The lessons taken from the failure of Prem’s coup was that, in 2014, a far deeper and more extensive military repression was required in order to, as the yellow-shirted ideologues put it, uproot the Thaksin regime. General Prayuth Chan-ocha, General Pravit Wongsuwan and their junta-cum-government of military brass has been the ruthless military dictatorship that Prem and other palace-related monarchists wanted and needed.
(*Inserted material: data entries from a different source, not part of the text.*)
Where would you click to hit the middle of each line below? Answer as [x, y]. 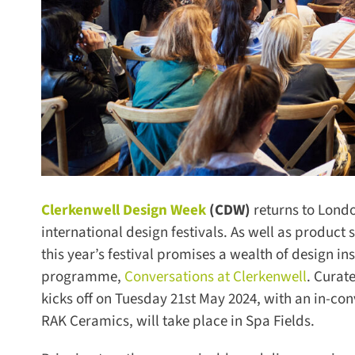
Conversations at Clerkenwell [210, 277]
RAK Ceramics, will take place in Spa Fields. [172, 321]
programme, [75, 277]
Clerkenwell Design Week [118, 210]
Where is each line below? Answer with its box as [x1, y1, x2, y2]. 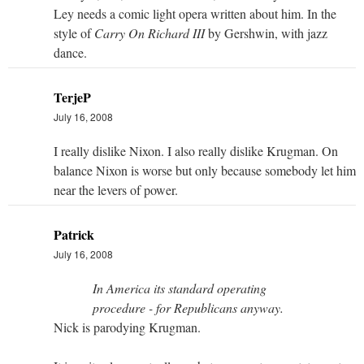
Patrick [54, 224, 94, 244]
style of [54, 24, 94, 41]
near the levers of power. [54, 180, 178, 198]
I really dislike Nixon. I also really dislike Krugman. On [54, 141, 338, 159]
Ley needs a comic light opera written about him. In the [54, 4, 336, 22]
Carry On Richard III [94, 24, 205, 41]
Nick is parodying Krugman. [54, 318, 201, 336]
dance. [54, 43, 87, 61]
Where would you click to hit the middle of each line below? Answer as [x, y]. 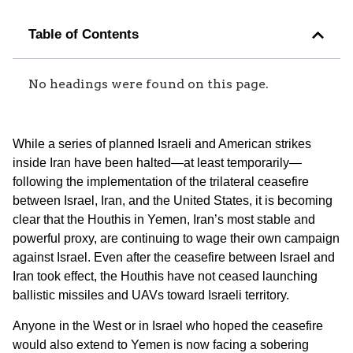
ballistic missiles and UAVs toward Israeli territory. [151, 295]
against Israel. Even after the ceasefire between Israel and [174, 258]
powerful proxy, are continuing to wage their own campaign [176, 239]
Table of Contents [84, 35]
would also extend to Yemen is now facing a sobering [161, 344]
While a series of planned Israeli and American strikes [162, 144]
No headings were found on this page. [149, 84]
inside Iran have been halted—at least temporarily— [157, 163]
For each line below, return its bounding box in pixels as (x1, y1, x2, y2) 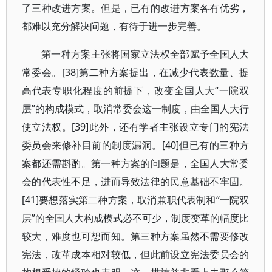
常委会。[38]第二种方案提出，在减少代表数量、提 (22, 66, 250, 79)
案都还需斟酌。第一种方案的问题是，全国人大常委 (22, 157, 250, 170)
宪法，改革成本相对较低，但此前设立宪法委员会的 (22, 248, 250, 261)
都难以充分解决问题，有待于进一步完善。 (22, 19, 206, 33)
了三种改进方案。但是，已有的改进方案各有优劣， (22, 1, 250, 15)
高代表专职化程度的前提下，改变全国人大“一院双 (22, 84, 250, 97)
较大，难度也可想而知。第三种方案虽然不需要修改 (22, 229, 250, 243)
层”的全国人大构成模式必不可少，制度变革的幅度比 (22, 211, 250, 225)
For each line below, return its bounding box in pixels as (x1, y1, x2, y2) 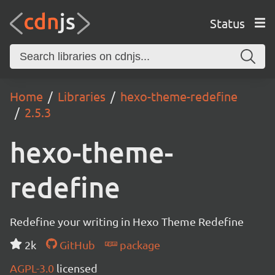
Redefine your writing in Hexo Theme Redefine (10, 215, 244, 228)
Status (209, 15, 245, 31)
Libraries (58, 88, 106, 104)
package (117, 238, 160, 251)
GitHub (56, 238, 95, 251)
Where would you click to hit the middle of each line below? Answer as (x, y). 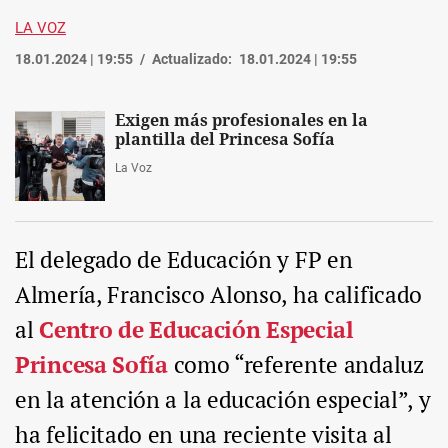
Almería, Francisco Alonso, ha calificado (219, 295)
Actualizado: (192, 59)
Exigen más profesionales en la (241, 121)
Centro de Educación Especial (196, 330)
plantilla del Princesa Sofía (225, 140)
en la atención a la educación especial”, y (223, 400)
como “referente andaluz (295, 365)
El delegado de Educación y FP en (184, 260)
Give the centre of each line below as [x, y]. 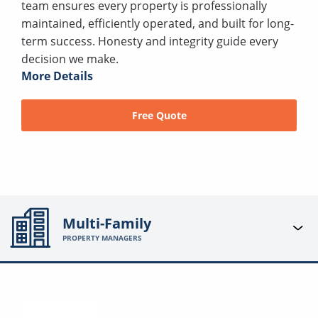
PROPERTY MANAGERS [103, 237]
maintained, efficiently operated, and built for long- [158, 23]
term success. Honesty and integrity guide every [150, 41]
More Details [57, 76]
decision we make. [70, 59]
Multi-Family [107, 223]
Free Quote [159, 115]
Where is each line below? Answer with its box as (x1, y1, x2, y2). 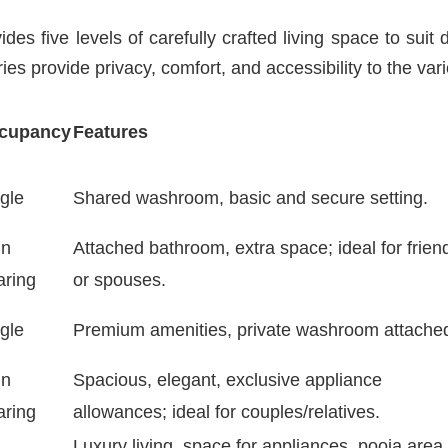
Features (73, 121, 148, 142)
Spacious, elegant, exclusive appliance (73, 369, 382, 390)
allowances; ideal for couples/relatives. (73, 401, 380, 422)
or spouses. (73, 269, 166, 290)
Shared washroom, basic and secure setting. (73, 187, 428, 208)
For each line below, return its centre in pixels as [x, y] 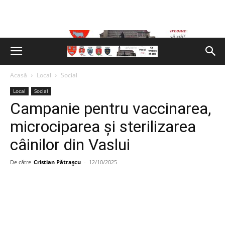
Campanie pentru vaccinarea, [110, 108]
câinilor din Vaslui [70, 145]
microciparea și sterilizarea [103, 127]
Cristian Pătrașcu [57, 162]
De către [21, 162]
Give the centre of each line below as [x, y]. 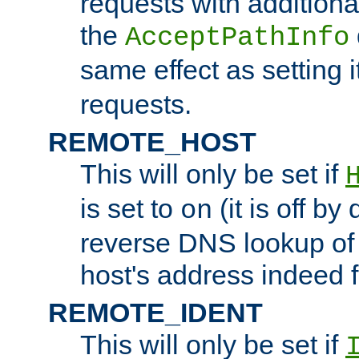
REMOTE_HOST [152, 141]
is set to [130, 208]
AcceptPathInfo [237, 37]
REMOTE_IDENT [155, 312]
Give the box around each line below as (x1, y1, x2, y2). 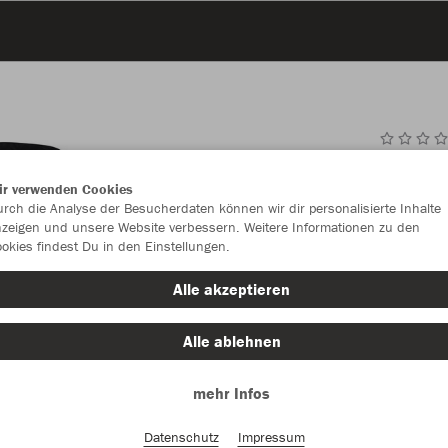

This is why the grand old political meddler is so enthralled and enamored of General Prayuth. He sees a true “son” at work for the military brotherhood and for the palace. When the junta comes calling at Prem’s taxpaper-funded mansion, he’s so very happy.

As the Bangkok Post reports the most recent mutual posterior polish, General Prem was effusive in his praise.

prem-entralled

Prem told the well-wishers who came to pay their respects to the palace’s chief political player that “he was aware of the government’s hard work.” He praised the dictatorship: “The government [he means junta] is exhausted and the prime minister, even more so.” Prem expressed his full support for the junta.

General Prem showered praise on General Prayuth, saying the “more exhausted” Prayuth is, “the greater success there is because the prime minister is committed to bringing happiness back to the nation…”. Prem expressed his full support for The Dictator, declaring: “I’m glad the prime minister and everyone here is dedicated to the country’s cause. We may be tired but we are not despondent…”.

He seems to view his palace and the junta as a team, running the country as only they can, with vigor and determination translated as repression and political regression.

He also “urged Deputy Prime Minister Prawit Wongsuwon and the armed forces leaders to do their best to help Gen Prayut,” and drew on palace propaganda for support, mythologizing the dead king: “If one feels on the verge of losing steam, he only needs to look up at the picture of the late King who had endured hard work for 70 years. That is far more than what any of us has gone through…”. Nonsense for sure, but it is the linking of monarchy and military that’s critical for the new reign and for wiping out the vestiges of popular electoralism.

Naturally enough, General Prayuth took to polishing Prem’s aged butt, praising Prem’s “experience, ability and loyalty to the royal institution [he means monarchy]…”. So happy are the two together that Prem took Prayuth off for a “private meeting … that lasted about 15 minutes.”

Later, Prayuth explained that the old general “inquired about his work plans for the next year.” We assume his plans for political regression, deepening surveillance and a sham election were all ticked off by the palace’s man.